- **RECORDED DATA**:
BEGIN
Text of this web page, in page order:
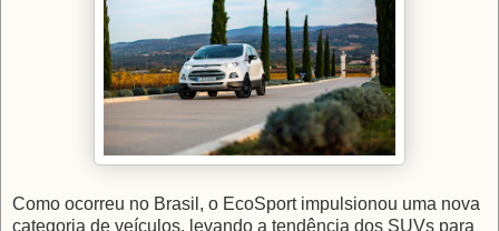
Como ocorreu no Brasil, o EcoSport impulsionou uma nova
categoria de veículos, levando a tendência dos SUVs para
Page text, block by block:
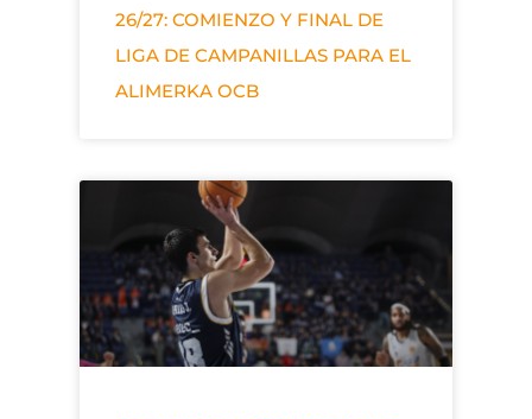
END
- **EXERCISE**:
All of the data is to be transcribed exactly, with images omitted.

- **ANSWER SECTION**:
Text of this web page, in page order:
Como ocorreu no Brasil, o EcoSport impulsionou uma nova
categoria de veículos, levando a tendência dos SUVs para
Page text, block by block:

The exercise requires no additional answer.